Les personnes atteintes de maladie mentale - Comment elles se sont retrouvées dans le système de justice pénale et comment nous pourrions les sortir de là

7. Que faire?

La surreprésentation des personnes atteintes de maladie mentale dans le système de justice pénale est attribuable à une multitude de facteurs. À mon avis, la solution doit aussi comporter de multiples facettes pour être efficace. Il est reconnu que, selon la Constitution, les soins de santé relèvent des provinces et des territoires, mais, étant donné que le problème de la surreprésentation des personnes atteintes de maladie mentale dans le système de justice pénale concerne largement la « transinstitutionnalisation », les solutions doivent aussi faire appel au système civil de santé mentale ordinaire.

7.1 Investir dans les soins de santé mentale provinciaux et territoriaux

Nous savons que la proportion de notre population qui est atteinte de maladie mentale restera stable au cours des prochaines années, peu importe les cultures et les administrations. Lorsqu’elles surviennent, les différences sont attribuables à la reconnaissance ou au signalement des troubles plutôt qu’à leur existence réelle. De même, la proportion de cette population qui posera des problèmes de gestion à la société restera constante au fil des années. Ce qui changera en raison des politiques ou d’une évolution non souhaitée est la manière dont, en tant que société, nous choisissons de répondre au problème. Le problème sera-t-il réglé si de nouveaux efforts sont déployés en matière de soins de santé ou laisserons-nous le problème continuer de se répandre dans ce système et dans le système de justice pénale? Il faudra trancher. Je suis d’avis que nous ne devrions pas continuer d’élargir le rôle de principaux fournisseurs de soins de santé mentale des tribunaux et du système de justice pénale.

Il en coûte beaucoup moins cher, est plus humain et est plus approprié de faire en sorte que les personnes atteintes de maladie mentale soient prises en charge à la première occasion par le système civil de santé mentale. La meilleure façon d’éviter que le nombre d’accusés atteints de troubles mentaux dans les tribunaux criminels augmente consiste à améliorer le système civil de santé mentale dans les provinces et les territoires. La principale solution au problème est donc un réinvestissement dans ce système. Ce sont les défaillances de ce système que nous constatons dans le système de justice pénale. Dans les affaires concernant des actes d’une extrême violence – les affaires qui font la manchette – commis par des personnes dont les troubles mentaux n’ont jamais fait l’objet d’un traitementFootnote 9, il est presque certain que ces personnes ont eu des contacts avec le système civil de santé mentale, mais qu’elles ont été autorisées à sortir de l’hôpital ou qu’elles se sont enfuies de l’hôpital. Il est alarmant de noter que, dans de nombreux cas, les rapports avec le système civil de santé mentale ont eu lieu quelques jours avant que l’infraction très grave soit commise.
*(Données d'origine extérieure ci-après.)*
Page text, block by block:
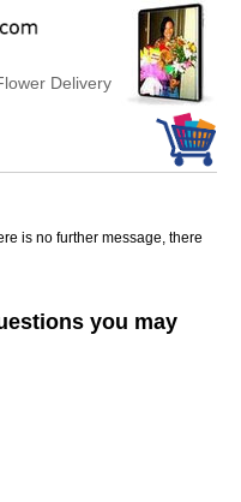
Delivery
is no further message, there
you may
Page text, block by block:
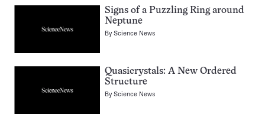
Signs of a Puzzling Ring around
Neptune
ByScience News
Quasicrystals: A New Ordered
Structure
ByScience News
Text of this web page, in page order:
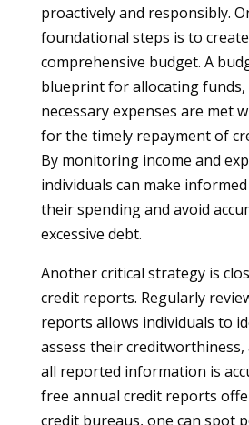
proactively and responsibly.
foundational steps is to
comprehensive budget. A
blueprint for allocating
necessary expenses are met
for the timely repayment of
By monitoring income and
individuals can make
their spending and avoid
excessive debt.
Another critical strategy is
credit reports. Regularly
reports allows individuals to
assess their
all reported information is
free annual credit reports
credit bureaus, one can spot
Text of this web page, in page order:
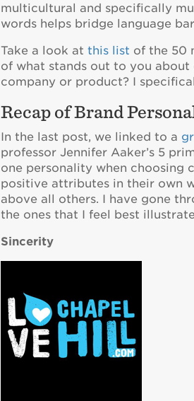
multicultural and specifically
words helps bridge language
Take a look atthis list of the 50
of what stands out to you
company or product? I
Recap of Brand
In the last post, we linked to a
professor Jennifer Aaker’s 5
one personality when choosing
positive attributes in their own
above all others. I have gone
the ones that I feel best
Sincerity

La notion de « système civil de santé mentale » inclut l’obligation d’héberger les personnes atteintes de maladie mentale et de leur offrir le soutien dont elles ont besoin. Le sans-abrisme au sein de cette population est un énorme problème. L’aide apportée aux gouvernements provinciaux et aux administrations municipales afin qu’ils soient en mesure d’assurer ce soutien entraînera inévitablement un bon taux de rendement du capital investi, soit moins de personnes atteintes de maladie mentale entrant dans le système de justice pénale. Cet enjeu ne concerne pas seulement le système de santé, mais aussi les ministères responsables de la sécurité publique, de l’application de la loi et de la justice pénale.
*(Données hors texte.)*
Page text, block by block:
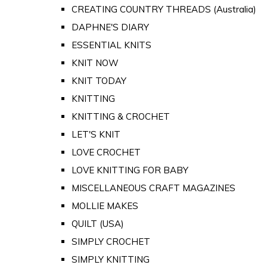
CREATING COUNTRY THREADS (Australia)
DAPHNE'S DIARY
ESSENTIAL KNITS
KNIT NOW
KNIT TODAY
KNITTING
KNITTING & CROCHET
LET'S KNIT
LOVE CROCHET
LOVE KNITTING FOR BABY
MISCELLANEOUS CRAFT MAGAZINES
MOLLIE MAKES
QUILT (USA)
SIMPLY CROCHET
SIMPLY KNITTING

Le gouvernement fédéral a de bonnes raisons sur le plan de la rentabilité d’investir dans les systèmes civils de santé mentale des provinces et des territoires. Comme il a été mentionné précédemment, il faut déterminer quels mécanismes conviennent le mieux pour surveiller cette population. Des sommes d’argent sont économisées, les pronostics s’améliorent et le risque de récidive est moins important si les provinces et les territoires peuvent gérer la maladie mentale avant qu’elle se transforme en quelque chose qui exige l’intervention du système de justice pénale. Les rues et les communautés seront ainsi plus sûres, conformément aux objectifs publiés par le gouvernement fédéral, et il en coûtera moins cher pour accroître la sécurité.
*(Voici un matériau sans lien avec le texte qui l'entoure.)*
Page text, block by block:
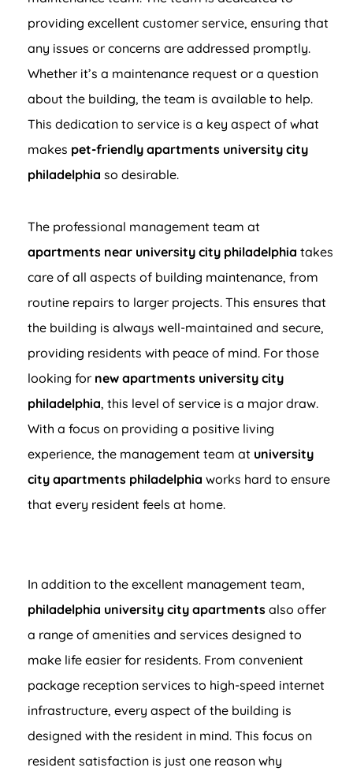
providing excellent customer service, ensuring that
any issues or concerns are addressed promptly.
Whether it’s a maintenance request or a question
about the building, the team is available to help.
This dedication to service is a key aspect of what
makes pet-friendly apartments university city
philadelphia so desirable.
The professional management team at
apartments near university city philadelphia takes
care of all aspects of building maintenance, from
routine repairs to larger projects. This ensures that
the building is always well-maintained and secure,
providing residents with peace of mind. For those
looking for new apartments university city
philadelphia, this level of service is a major draw.
With a focus on providing a positive living
experience, the management team at university
city apartments philadelphia works hard to ensure
that every resident feels at home.
In addition to the excellent management team,
philadelphia university city apartments also offer
a range of amenities and services designed to
make life easier for residents. From convenient
package reception services to high-speed internet
infrastructure, every aspect of the building is
designed with the resident in mind. This focus on
resident satisfaction is just one reason why

7.2  Élargir la portée des programmes de déjudiciarisation : renvoyer rapidement le nouveau patient nécessitant des soins de psychiatrie légale dans le système civil

Différentes administrations au CanadaFootnote 10 ont créé des « programmes de déjudiciarisation » dans le but de favoriser la déjudiciarisation ou le transfert des délinquants atteints de troubles mentaux du système de justice pénale aux services civils de santé mentale. Il peut y avoir déjudiciarisation lorsque l’infraction est de gravité mineure à moyenne et est le résultat direct d’un trouble mental. Certains autres critères doivent être remplis, notamment le fait que la sécurité du public n’est pas compromise, que le trouble mental se prête à un traitement et que l’établissement de santé mentale ou le médecin proposés s’engagent à accepter l’accusé.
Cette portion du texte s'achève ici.